Anderson, L. H. (2008). Chains. New York: Simon & Schuster. ISBN-10: 1-4169-0585-5


Why read this book

We think of the American Revolution as a glorious founding of a free nation, of patriots fighting to free themselves from British tyranny. But what did that fight look like to a young African-American girl who was held in slavery? Which side should she choose when neither side cared about her freedom?


Plot summary

In 1776 Isabel is a 13-year-old African American girl who has lived with her 5-year-old sister Ruth on a small farm in Rhode Island until the elderly woman who owners them dies and the woman’s nephew sells them to a wealthy New York merchant. Life in a mansion in New York city is much more restricted than what Isabel and Ruth had known on the farm, especially because the merchant’s wife has a mean streak. The tumult of the beginning of the American War of Independence complicates matters as the merchant, who is loyal to the British, conspires with other loyalists to oppose Washington’s military occupation of New York. Isabel’s only friend is Curzon, a young African American boy enslaved by a patriot leader. Curzon convinces Isabel to spy on the merchant, promising in return that the patriots will help her and Ruth return to Rhode Island. Isabel doesn’t want to get involved, but her despair and her resistance to enslavement grow when Madam sells Ruth to an unknown party. When Isabel confronts Madam, Madam attacks her, and Isabel ends up in jail, tried in court, and branded on her check with an “I” for “insolence.” Life gets increasingly difficult as the British re-take New York from the patriot army and Curzon ends up as a prisoner of war.


Critical evaluation

Chains begs to be compared with Octavio Nothing, the young adult novel by Matthew Tobin Anderson (2006). Aside from the coincidence of having the same last names, both authors are European Americans writing in the voice of young African Americans during the Revolutionary War. A major theme in each novel is the way in which the struggle for freedom means something very different for the narrator than it does for most white patriots. Both stories are multi-volume novels, and the first volume in each case ends with a dramatic escape across a river and unresolved plot threads to be continued in the next volume. Chains even parallels Octavio’s use/abuse as a curiosity by his owners when Madam briefly treats Ruth as her toy, dressing Ruth in fine clothes and showing her off to women visitors.

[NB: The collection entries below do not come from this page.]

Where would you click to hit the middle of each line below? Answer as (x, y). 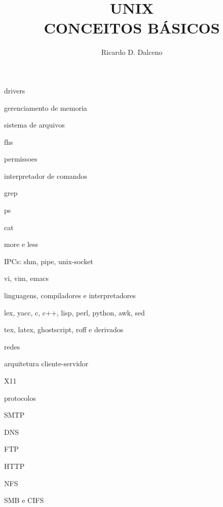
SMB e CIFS (24, 500)
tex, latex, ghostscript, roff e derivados (64, 329)
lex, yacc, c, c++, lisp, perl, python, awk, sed (75, 312)
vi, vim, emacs (26, 278)
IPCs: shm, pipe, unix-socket (49, 261)
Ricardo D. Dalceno (132, 52)
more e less (21, 244)
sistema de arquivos (34, 125)
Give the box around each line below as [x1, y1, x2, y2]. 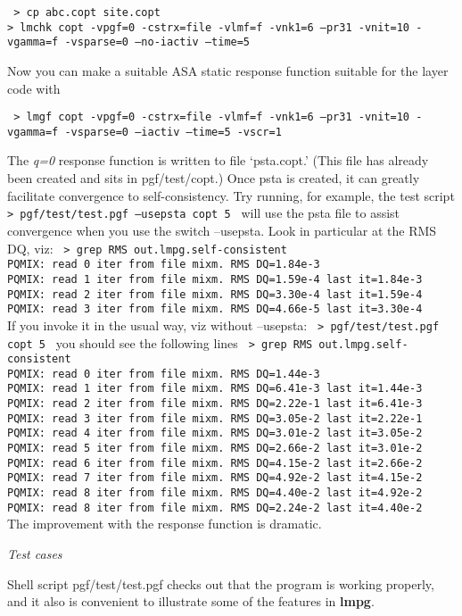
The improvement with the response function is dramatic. [7, 514, 322, 533]
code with [7, 79, 61, 97]
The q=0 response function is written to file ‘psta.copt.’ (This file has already [7, 151, 429, 170]
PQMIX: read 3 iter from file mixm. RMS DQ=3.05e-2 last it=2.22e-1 [7, 412, 423, 425]
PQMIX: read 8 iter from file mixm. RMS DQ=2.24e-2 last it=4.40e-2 [7, 501, 423, 514]
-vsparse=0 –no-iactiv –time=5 [64, 36, 251, 49]
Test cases [7, 544, 62, 562]
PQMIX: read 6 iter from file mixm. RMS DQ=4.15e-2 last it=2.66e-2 [7, 456, 423, 470]
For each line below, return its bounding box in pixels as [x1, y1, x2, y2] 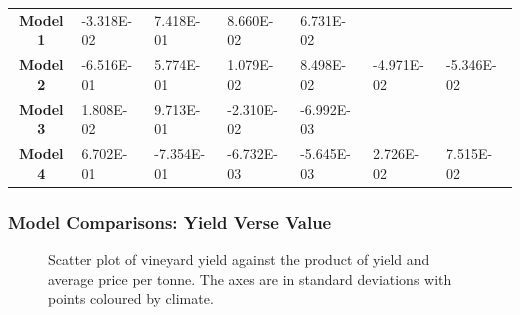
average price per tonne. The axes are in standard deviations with [48, 268, 452, 289]
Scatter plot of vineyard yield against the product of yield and [48, 248, 430, 269]
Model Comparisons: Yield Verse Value [8, 209, 332, 234]
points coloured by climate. [48, 288, 214, 309]
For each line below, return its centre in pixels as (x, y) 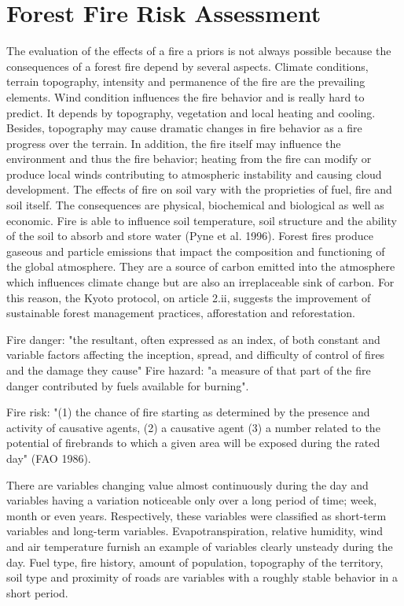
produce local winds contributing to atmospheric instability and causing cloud (194, 174)
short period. (37, 592)
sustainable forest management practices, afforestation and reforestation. (181, 313)
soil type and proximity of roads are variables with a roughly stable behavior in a (202, 577)
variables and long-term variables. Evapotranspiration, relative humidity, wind (195, 531)
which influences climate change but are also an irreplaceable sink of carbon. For (200, 282)
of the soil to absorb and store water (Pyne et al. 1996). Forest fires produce (190, 236)
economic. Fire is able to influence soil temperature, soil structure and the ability (202, 220)
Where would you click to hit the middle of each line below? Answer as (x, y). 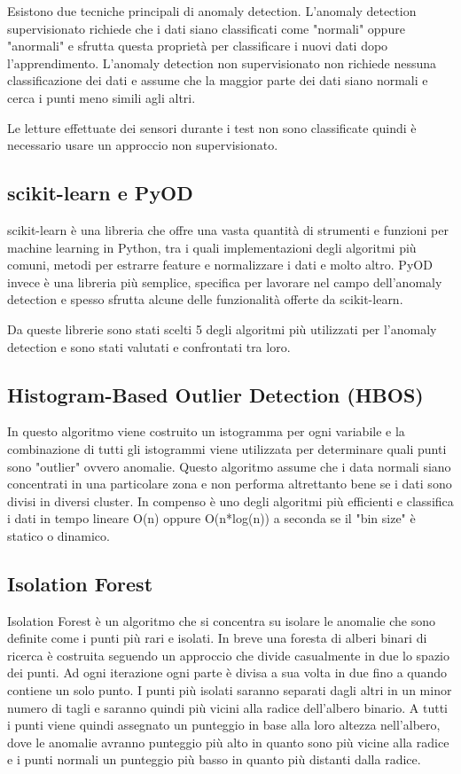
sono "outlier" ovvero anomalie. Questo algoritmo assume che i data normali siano (229, 466)
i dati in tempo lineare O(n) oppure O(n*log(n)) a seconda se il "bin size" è (211, 518)
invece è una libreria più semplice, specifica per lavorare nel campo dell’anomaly (225, 281)
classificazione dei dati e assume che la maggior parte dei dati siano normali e (218, 80)
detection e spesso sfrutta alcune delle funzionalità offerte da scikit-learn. (205, 299)
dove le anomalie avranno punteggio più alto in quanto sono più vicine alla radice (228, 742)
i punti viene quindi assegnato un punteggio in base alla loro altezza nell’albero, (224, 725)
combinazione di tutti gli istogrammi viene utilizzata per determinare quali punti (227, 448)
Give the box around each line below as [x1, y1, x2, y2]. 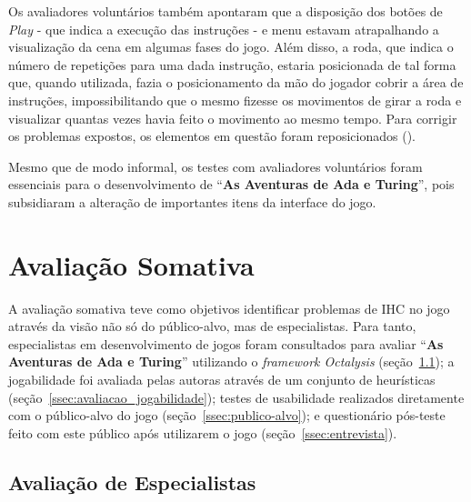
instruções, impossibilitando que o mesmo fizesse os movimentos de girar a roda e [8, 90, 462, 109]
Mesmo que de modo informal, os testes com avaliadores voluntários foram [8, 156, 423, 176]
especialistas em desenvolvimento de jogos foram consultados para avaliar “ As [8, 334, 444, 353]
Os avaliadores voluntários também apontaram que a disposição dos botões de [8, 2, 443, 20]
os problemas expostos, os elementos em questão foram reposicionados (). [8, 126, 416, 146]
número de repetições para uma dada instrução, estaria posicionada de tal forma [8, 55, 456, 74]
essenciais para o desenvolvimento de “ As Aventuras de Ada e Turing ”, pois [8, 175, 455, 194]
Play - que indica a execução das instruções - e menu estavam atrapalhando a [8, 19, 439, 38]

I find Octavio Nothing to be a richer narrative than Chains. Octavio’s odd upbringing as a scientific experiment and his relationship with his mother offer opportunities to develop themes and characters that are missing in Chains, which is a comparatively simple story. Octavio’s classical education justifies his astute observations about the people and events around him, while some of Isabel’s cleverness is hard to believe, as when she decides to take crucial information she has found in the merchant’s house to the patriot army headquarters rather than pass it on to Curzon, as she has done before, or when she checks a tide chart before making her escape across the Hudson River. Anderson’s story device of Octavio’s classical education also skirts the difficult issues of language in the first-person narrations. Octavio can speak the language of educated Europeans and colonials, something easier for a contemporary white author to pull off than the 18th century African-American language that Laurie Halse Anderson’s plot calls for in Chains.


About the author

Laurie Halse Anderson was born in upstate New York in 1961. She graduated from Georgetown University in 1984 with a degree in languages and linguistics. Speak (1999) was her first young adult novel to be published, although she had previously published children’s books and she began the young adult historical novel Fever, 1793 (2000) before she began Speak. Speak was a commercial and critical success, winning numerous awards, and Anderson followed it up with contemporary young adult fiction (Catalyst, 2002; Prom, 2005; Twisted, 2008; Wintergirls, 2009) as well as the historical fiction of Chains and its forthcoming sequel, Forge (Anderson, S. H., 2008).


Genre: African American, Historical fiction


Curriculum ties

Chains is a great book for 8th grade English/language arts classes to read while the students are studying the Revolutionary War in history class. Chains encourages students to think more deeply about the concept of freedom than many conventional textbook narratives and it brings to life a time and place where the Revolution was fought. Anderson’s web site provides questions to guide students’ reading and discussion of Chains, and it also includes a list of links to primary sources that Anderson used when researching her project. That provides a great opportunity for history teachers to develop lessons that explain how we use primary sources to understand the past.


Book-talking ideas

• Read excerpts from Chapter V’s description of Isabel and Ruth’s arrival at the docks in New York. The descriptions of the setting, the intrigue over the trunk that Madam doesn’t want the inspectors to open, and Madam’s brutal treatment of Isabel give potential readers a good idea of the story theyll find in Chains.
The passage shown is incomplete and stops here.